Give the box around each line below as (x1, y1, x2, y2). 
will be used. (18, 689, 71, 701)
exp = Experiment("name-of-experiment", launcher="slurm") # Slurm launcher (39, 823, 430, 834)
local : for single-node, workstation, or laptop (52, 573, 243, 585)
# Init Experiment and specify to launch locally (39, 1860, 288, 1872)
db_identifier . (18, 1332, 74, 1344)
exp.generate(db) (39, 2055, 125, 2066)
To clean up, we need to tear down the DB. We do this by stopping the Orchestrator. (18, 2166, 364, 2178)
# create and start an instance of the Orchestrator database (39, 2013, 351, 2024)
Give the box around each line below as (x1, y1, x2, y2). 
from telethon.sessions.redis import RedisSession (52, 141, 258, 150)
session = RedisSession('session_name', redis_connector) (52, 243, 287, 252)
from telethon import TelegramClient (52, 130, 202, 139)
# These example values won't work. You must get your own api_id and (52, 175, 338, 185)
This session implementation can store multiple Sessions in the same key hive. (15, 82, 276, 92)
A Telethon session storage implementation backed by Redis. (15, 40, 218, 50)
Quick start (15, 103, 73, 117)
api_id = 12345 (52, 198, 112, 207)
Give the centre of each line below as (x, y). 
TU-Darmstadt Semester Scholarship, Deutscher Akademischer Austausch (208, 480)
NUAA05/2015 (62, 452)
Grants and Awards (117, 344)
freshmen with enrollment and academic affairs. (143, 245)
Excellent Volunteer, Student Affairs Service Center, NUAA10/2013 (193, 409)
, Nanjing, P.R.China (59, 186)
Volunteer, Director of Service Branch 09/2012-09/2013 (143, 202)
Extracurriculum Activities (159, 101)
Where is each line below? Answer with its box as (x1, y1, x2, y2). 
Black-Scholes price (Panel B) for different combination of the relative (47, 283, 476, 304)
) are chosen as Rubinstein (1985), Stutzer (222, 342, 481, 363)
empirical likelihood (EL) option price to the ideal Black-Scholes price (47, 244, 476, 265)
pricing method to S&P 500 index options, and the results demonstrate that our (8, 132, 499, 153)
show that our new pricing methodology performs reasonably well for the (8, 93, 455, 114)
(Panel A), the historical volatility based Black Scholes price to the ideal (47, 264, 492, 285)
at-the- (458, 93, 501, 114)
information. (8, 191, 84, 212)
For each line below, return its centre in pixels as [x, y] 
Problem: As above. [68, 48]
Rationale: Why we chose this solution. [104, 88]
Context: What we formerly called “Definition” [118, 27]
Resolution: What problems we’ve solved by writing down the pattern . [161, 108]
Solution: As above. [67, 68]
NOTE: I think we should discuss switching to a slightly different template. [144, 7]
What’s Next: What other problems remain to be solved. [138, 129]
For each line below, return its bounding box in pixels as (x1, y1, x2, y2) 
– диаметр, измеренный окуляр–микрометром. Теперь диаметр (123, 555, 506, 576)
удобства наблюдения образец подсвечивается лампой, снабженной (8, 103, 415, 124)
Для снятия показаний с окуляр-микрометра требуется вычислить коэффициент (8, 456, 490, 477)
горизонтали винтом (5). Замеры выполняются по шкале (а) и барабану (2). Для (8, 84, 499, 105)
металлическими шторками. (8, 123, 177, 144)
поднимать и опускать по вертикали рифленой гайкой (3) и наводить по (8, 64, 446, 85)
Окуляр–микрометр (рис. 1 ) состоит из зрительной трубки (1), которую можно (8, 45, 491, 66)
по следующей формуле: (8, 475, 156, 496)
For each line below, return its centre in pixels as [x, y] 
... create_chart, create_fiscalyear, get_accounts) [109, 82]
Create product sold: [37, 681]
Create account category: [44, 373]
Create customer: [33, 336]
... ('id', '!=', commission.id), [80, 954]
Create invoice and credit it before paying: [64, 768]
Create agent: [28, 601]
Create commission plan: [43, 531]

########################################

Exercise aim » Search the records above for "solved". Copy each line where it is found.

Answer to this task »
Resolution: What problems we’ve solved by writing down the pattern . [161, 108]
What’s Next: What other problems remain to be solved. [138, 129]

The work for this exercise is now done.